START Data excerpts

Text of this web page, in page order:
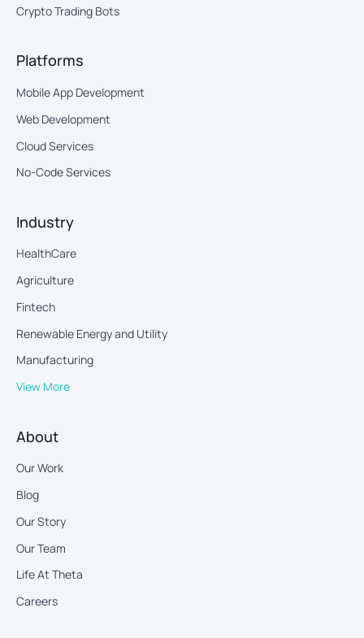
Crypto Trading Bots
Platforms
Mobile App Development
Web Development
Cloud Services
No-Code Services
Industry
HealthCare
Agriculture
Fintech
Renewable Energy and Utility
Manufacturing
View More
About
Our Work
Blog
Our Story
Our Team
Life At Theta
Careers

END Data excerpts
START Data excerpts

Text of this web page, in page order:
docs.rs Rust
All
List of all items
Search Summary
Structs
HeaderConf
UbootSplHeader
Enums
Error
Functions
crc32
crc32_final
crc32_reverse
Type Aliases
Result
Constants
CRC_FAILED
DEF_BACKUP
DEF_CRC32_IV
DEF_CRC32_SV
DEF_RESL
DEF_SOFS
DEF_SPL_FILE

END Data excerpts

**Exercise goal:** Among the lines above, find those that contain the word "Development" and copy them.

**Solution for this problem:**
Mobile App Development
Web Development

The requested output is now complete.